Second, you are right about UI. Even after removing above permission, UI shows Logs Write on the account level. But opening dev tools in your browser or using CF rest api will show you that permissions are done just right.

tl:dr It is UI bug and thus not related to terraform provider.

the issue is, even if i remove the account part, and only assign it on the zone level it still assigns it on the account level:

policy {
    permission_groups = [
      data.cloudflare_api_token_permission_groups.all.permissions["DNS Write"],
      data.cloudflare_api_token_permission_groups.all.permissions["Access: Apps and Policies Write"],
      data.cloudflare_api_token_permission_groups.all.permissions["SSL and Certificates Write"],
      data.cloudflare_api_token_permission_groups.all.permissions["Zone Settings Write"],
      data.cloudflare_api_token_permission_groups.all.permissions["Zone Write"],
      data.cloudflare_api_token_permission_groups.all.permissions["Firewall Services Write"],
      data.cloudflare_api_token_permission_groups.all.permissions["Page Rules Write"],
      data.cloudflare_api_token_permission_groups.all.permissions["Workers Routes Write"],
      data.cloudflare_api_token_permission_groups.all.permissions["Logs Write"],
    ]
    resources = {
      "com.cloudflare.api.account.zone.${each.value}" = "*"
    }

this still assigns it on the account level only. after i run this, i have to manually go and fix this in UI for each zone separately

I think it's because of the current wrong structure of cloudflare_api_token_permission_groups data source.

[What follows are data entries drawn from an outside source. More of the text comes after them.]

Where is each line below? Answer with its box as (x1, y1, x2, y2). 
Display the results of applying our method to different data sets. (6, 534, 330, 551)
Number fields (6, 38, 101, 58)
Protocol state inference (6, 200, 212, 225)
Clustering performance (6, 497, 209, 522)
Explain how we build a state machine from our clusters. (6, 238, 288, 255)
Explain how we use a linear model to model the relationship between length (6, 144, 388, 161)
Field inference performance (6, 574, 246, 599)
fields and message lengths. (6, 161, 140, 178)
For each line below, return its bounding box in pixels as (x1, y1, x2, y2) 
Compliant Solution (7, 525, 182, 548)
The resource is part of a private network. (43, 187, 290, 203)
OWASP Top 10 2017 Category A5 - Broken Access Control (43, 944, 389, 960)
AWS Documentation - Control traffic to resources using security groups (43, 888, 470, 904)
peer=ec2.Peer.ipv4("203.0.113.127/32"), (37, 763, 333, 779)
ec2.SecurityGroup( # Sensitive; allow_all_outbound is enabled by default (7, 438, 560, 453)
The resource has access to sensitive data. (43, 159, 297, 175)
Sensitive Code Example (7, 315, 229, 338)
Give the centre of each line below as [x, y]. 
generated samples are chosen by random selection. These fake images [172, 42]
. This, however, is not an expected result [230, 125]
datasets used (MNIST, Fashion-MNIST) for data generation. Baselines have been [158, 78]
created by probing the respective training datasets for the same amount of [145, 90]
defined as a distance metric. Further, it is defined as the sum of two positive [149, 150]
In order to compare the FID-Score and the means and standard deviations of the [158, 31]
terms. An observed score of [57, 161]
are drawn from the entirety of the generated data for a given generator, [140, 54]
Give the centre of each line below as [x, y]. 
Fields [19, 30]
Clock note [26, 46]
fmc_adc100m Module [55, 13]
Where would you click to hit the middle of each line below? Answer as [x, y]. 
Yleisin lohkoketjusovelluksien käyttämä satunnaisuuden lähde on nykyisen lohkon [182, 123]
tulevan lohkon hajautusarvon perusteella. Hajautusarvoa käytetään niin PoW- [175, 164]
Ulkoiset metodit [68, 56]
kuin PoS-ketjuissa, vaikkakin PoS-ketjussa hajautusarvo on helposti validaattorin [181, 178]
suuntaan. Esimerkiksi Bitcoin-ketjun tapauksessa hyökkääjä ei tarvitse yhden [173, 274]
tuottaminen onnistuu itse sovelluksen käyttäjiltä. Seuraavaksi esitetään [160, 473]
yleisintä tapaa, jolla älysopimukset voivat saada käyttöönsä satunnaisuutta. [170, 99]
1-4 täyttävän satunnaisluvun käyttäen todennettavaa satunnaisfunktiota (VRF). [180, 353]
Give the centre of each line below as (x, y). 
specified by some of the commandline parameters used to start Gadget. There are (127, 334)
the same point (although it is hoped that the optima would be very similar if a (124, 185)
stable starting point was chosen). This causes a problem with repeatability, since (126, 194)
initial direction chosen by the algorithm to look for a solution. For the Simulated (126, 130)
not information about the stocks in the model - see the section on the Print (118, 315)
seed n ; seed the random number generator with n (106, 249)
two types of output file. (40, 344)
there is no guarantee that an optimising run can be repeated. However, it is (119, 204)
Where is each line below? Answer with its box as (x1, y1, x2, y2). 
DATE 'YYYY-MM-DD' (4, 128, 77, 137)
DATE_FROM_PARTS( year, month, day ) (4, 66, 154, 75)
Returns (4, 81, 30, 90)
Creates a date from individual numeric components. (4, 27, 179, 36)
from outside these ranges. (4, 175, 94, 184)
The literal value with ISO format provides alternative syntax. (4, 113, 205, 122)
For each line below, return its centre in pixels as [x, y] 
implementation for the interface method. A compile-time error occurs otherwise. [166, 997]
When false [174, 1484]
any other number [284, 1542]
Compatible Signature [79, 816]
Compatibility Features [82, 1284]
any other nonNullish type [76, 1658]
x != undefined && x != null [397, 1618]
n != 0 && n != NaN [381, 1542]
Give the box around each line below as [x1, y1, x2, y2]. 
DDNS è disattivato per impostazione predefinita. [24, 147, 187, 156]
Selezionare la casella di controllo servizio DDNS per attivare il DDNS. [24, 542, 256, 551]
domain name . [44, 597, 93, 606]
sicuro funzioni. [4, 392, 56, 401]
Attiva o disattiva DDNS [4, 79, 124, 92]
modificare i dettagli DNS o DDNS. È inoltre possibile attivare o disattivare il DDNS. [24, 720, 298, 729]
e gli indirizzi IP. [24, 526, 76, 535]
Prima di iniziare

The code that creates the map for data source depends on the objects returned by the Permission Group List API like following.

for _, v := range permissions {
	permissionDetails[v.Name] = v.ID
	ids = append(ids, v.ID)
}

However, some permission group objects share names but have different IDs because they have different levels. e.g) zone, account

# Response of GET user/tokens/permission_groups 
        ...
        {
            "id": "3e0b5820118e47f3922f7c989e673882",
            "name": "Logs Write",
            "description": "Grants write access to logpush jobs",
            "scopes": [
                "com.cloudflare.api.account.zone"
            ]
        },
        {
            "id": "96163bd1b0784f62b3e44ed8c2ab1eb6",
            "name": "Logs Write",
            "description": "Grants write access to logpush jobs",
            "scopes": [
                "com.cloudflare.api.account"
            ]
        },
                {
            "id": "1e13c5124ca64b72b1969a67e8829049",
            "name": "Access: Apps and Policies Write",
            "description": "Grants write access to Cloudflare Access account resources",
            "scopes": [
                "com.cloudflare.api.account"
            ]
        },
        {
            "id": "959972745952452f8be2452be8cbb9f2",
            "name": "Access: Apps and Policies Write",
            "description": "Grants write access to Cloudflare Access zone resources",
            "scopes": [
                "com.cloudflare.api.account.zone"
            ]
        },
        ...

any ETA on when this can be fixed plz?

This functionality has been released in v3.29.0 of the Terraform Cloudflare Provider.

Please see the Terraform documentation on provider versioning or reach out if you need any assistance upgrading.

For further feature requests or bug reports with this functionality, please create a new GitHub issue following the template. Thank you!